I was planning on going to Galveston today to visit the cemetery there but that kind of fell through. I wanted to get outlines and photographs of some of the headstones for my Halloween project. I plan on making headstones for my yard (front or maybe back depending on the restrictions). When I told Allison about my idea she was pretty hyped about it, so I invited her to go along and make some for her yard since she was willing to help. When Cory found out about it, he got hyped about it too and decided he wanted to go. Only problem is he works so I gotta wait til next week. I hate waiting but more hands working means more outlines in less time. I should make it a group trip for next weekend and start planning the headstone names and epitaph. I see a plan forming already. If I get enough folks in on it, we can make a bunch of outlines and be back at my place cutting up the foam. Lost yet?

So next weekend will be one filled with fiberglass as I cast my body mold, lots of polystyrene, super 77 glue, and an old army buddy might be visiting. Yep, I just got off the phone with Matt. It'll be good to see him again. Maybe I can get him to work this weekend too.

Sunday, September 5, 2004

Let's Go Voltron Force!

My feet still ache from standing in the body cast but it's complete. We were all pretty eager to get started and it was a little weird to finally do it after months and months of planning. It took longer than we thought, well over three hours, but the result was nothing short of awesome. I have to say, they busted their ass doing it right. The discomfort level sucked ass but I plan on only doing this once. There were a few moments towards the end when I started getting light headed but that was only becuase I didn't take a deep breath when they layed the chest strips. My ball of my heels were numb by the time they pulled me out. I think I would have fallen over from numb feet if not for Lana holding me up. I'm still impressed by the pictures every time I look at them. I can't wait to show em off on the project page but we still have a little more work ahead of us. The fiberglass casting is next.
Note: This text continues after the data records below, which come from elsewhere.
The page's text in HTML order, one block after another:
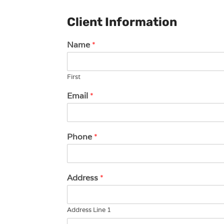
Client Information
Name *
First
Email *
Phone *
Address *
Address Line 1
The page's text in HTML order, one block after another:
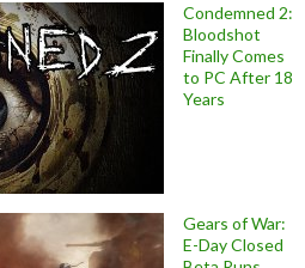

I'll say this though. Derek hit it on the head when he commented why we made such a great team. Years and years of roleplaying together. I've never seen so many people working on one task at once work so well together. I think I've got them convinced to all have a body cast made for costuming. We've got big plans and, after seeing these fuckers work together, I know we can do it.
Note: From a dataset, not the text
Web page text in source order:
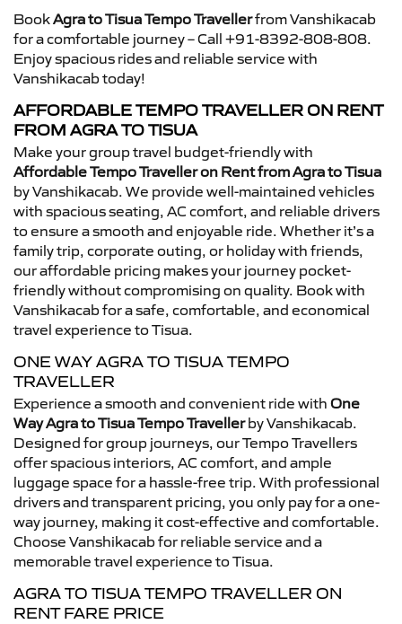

I had my first cigarette in two months when they pulled me out. Layed out on the floor trying to get the feeling back in my feet, letting the blood return to my head, and so greasy I probably couldn't stand up anyway, I couldn't resist a lite cigarette. Right after everyone left I took a long hot shower. Damn it felt good.

castingcall01

I'll be posting the pictures in the next few days in my photo album, so keep an eye out. These fuckers got some bragging rights and I plan on posting as many of the pictures as I can. I haven't seen a better body cast online anywhere. Nothing like a good friends to put you in a full body cast and do nothing more than mock you. All I can say guys is I owe you mother fuckers! Who's next?!